Start of Data in this exercise

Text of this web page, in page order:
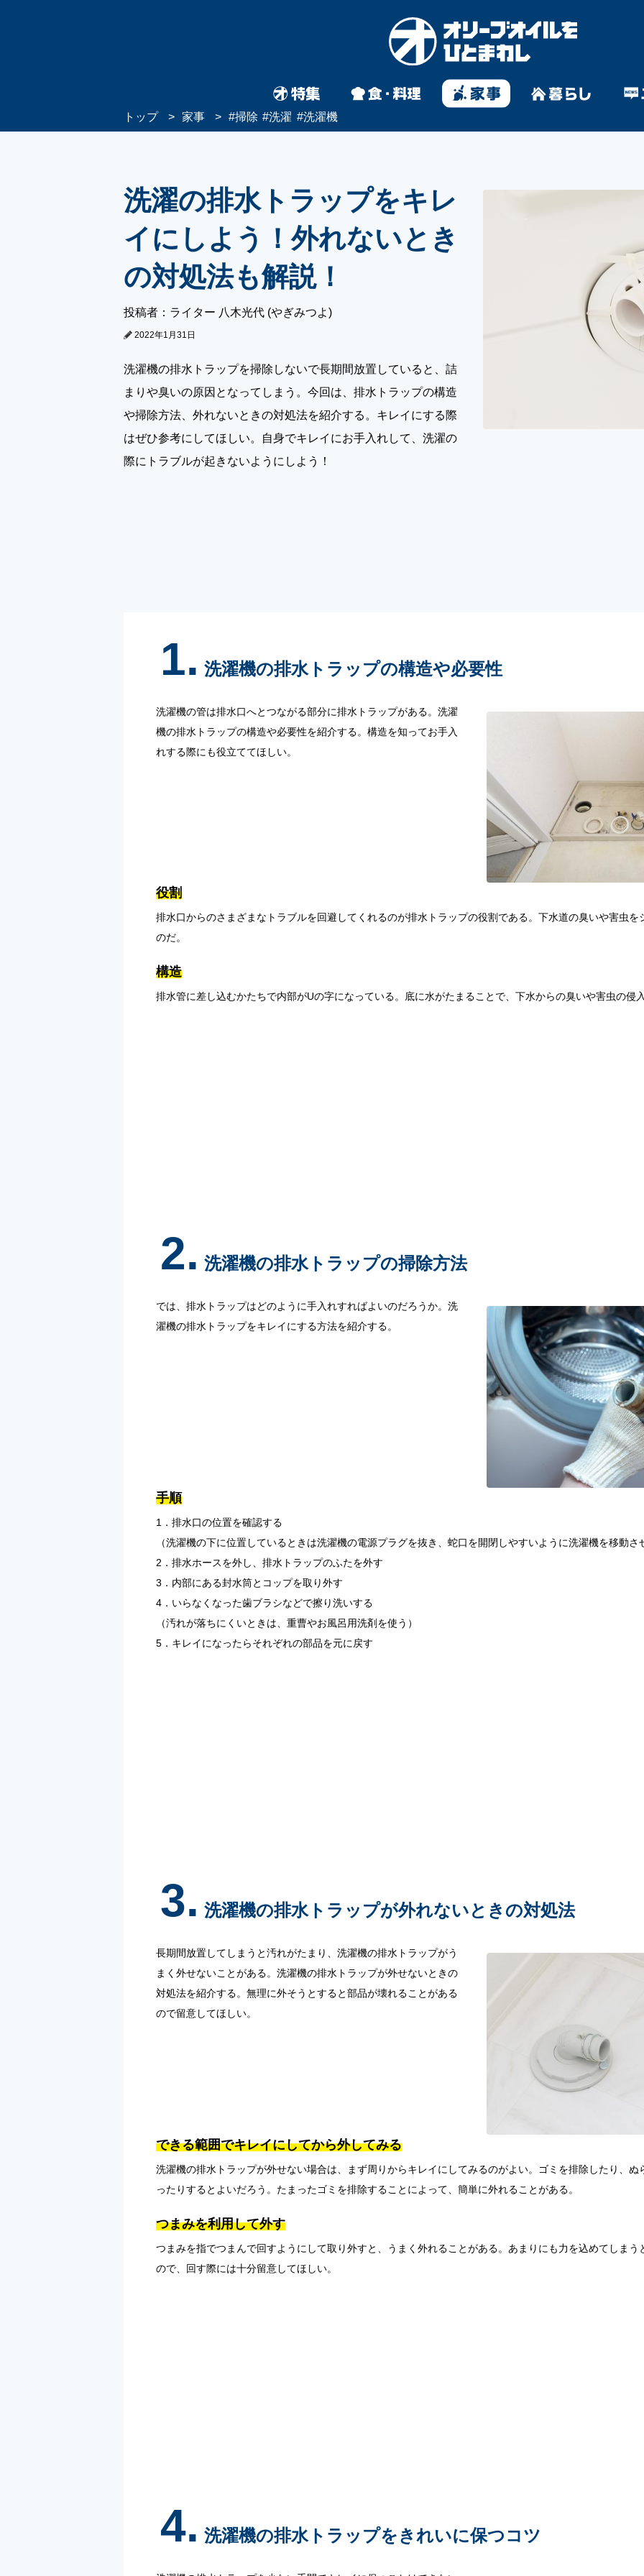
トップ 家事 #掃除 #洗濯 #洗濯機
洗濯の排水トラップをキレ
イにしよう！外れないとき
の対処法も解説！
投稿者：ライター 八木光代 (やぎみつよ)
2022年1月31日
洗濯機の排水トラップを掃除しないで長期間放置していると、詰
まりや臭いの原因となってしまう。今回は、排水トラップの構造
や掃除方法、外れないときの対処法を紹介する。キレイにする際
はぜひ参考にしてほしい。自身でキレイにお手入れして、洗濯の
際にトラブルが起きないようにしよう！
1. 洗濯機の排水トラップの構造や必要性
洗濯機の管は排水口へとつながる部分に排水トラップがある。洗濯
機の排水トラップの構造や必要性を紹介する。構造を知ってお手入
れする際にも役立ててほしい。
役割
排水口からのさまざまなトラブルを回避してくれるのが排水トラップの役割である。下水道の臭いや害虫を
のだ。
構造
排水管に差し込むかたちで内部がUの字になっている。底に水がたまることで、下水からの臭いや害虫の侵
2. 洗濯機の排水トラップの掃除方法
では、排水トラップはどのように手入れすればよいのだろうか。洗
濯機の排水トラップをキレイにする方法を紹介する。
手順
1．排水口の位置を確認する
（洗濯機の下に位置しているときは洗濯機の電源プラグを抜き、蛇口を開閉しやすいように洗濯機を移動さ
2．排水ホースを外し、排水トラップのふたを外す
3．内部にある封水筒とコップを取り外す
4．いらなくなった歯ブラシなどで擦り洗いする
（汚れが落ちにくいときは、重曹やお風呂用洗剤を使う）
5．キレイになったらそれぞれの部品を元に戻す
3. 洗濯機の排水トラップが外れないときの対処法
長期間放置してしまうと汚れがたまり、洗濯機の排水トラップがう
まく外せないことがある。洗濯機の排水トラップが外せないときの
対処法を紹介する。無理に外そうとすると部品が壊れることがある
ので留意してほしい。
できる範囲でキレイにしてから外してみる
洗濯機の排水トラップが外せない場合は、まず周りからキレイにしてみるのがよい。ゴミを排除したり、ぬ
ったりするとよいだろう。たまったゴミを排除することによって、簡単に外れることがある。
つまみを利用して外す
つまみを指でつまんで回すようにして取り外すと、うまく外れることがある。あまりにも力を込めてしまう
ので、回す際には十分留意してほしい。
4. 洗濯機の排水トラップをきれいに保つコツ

End of Data in this exercise

#### [How to complete this task]
Each line of the data must be restated exactly, and the pictures must be left out.

#### [Answer box]
Text of this web page, in page order:
トップ 家事 #掃除 #洗濯 #洗濯機
洗濯の排水トラップをキレ
イにしよう！外れないとき
の対処法も解説！
投稿者：ライター 八木光代 (やぎみつよ)
2022年1月31日
洗濯機の排水トラップを掃除しないで長期間放置していると、詰
まりや臭いの原因となってしまう。今回は、排水トラップの構造
や掃除方法、外れないときの対処法を紹介する。キレイにする際
はぜひ参考にしてほしい。自身でキレイにお手入れして、洗濯の
際にトラブルが起きないようにしよう！
1. 洗濯機の排水トラップの構造や必要性
洗濯機の管は排水口へとつながる部分に排水トラップがある。洗濯
機の排水トラップの構造や必要性を紹介する。構造を知ってお手入
れする際にも役立ててほしい。
役割
排水口からのさまざまなトラブルを回避してくれるのが排水トラップの役割である。下水道の臭いや害虫を
のだ。
構造
排水管に差し込むかたちで内部がUの字になっている。底に水がたまることで、下水からの臭いや害虫の侵
2. 洗濯機の排水トラップの掃除方法
では、排水トラップはどのように手入れすればよいのだろうか。洗
濯機の排水トラップをキレイにする方法を紹介する。
手順
1．排水口の位置を確認する
（洗濯機の下に位置しているときは洗濯機の電源プラグを抜き、蛇口を開閉しやすいように洗濯機を移動さ
2．排水ホースを外し、排水トラップのふたを外す
3．内部にある封水筒とコップを取り外す
4．いらなくなった歯ブラシなどで擦り洗いする
（汚れが落ちにくいときは、重曹やお風呂用洗剤を使う）
5．キレイになったらそれぞれの部品を元に戻す
3. 洗濯機の排水トラップが外れないときの対処法
長期間放置してしまうと汚れがたまり、洗濯機の排水トラップがう
まく外せないことがある。洗濯機の排水トラップが外せないときの
対処法を紹介する。無理に外そうとすると部品が壊れることがある
ので留意してほしい。
できる範囲でキレイにしてから外してみる
洗濯機の排水トラップが外せない場合は、まず周りからキレイにしてみるのがよい。ゴミを排除したり、ぬ
ったりするとよいだろう。たまったゴミを排除することによって、簡単に外れることがある。
つまみを利用して外す
つまみを指でつまんで回すようにして取り外すと、うまく外れることがある。あまりにも力を込めてしまう
ので、回す際には十分留意してほしい。
4. 洗濯機の排水トラップをきれいに保つコツ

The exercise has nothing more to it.